*** Data to use Section Begins ***

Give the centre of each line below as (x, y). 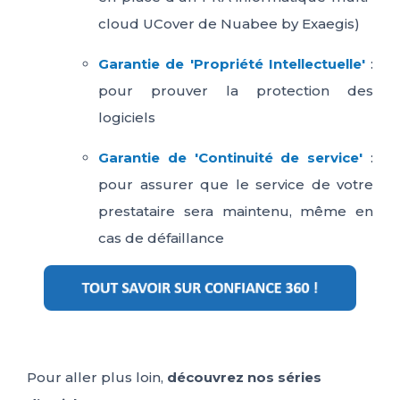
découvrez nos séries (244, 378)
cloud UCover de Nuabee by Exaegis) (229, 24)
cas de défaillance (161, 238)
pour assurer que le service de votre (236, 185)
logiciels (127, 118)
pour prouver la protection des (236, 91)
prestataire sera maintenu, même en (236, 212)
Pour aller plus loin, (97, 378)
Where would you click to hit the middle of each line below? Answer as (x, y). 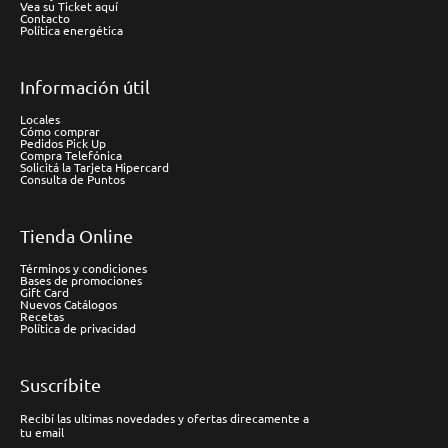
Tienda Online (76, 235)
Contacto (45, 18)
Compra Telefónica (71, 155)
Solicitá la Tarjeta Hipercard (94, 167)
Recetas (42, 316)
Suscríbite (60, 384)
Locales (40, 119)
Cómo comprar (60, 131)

*** Data to use Section Ends ***
*** Data to use Section Begins ***

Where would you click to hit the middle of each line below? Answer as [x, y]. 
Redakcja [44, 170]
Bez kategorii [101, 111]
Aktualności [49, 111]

*** Data to use Section Ends ***

### Task
Using the data above, reproduce exactly the lines between those holding "Contacto (45, 18)" and "Cómo comprar (60, 131)", inclusive, and no others.

### Result of the task
Contacto (45, 18)
Compra Telefónica (71, 155)
Solicitá la Tarjeta Hipercard (94, 167)
Recetas (42, 316)
Suscríbite (60, 384)
Locales (40, 119)
Cómo comprar (60, 131)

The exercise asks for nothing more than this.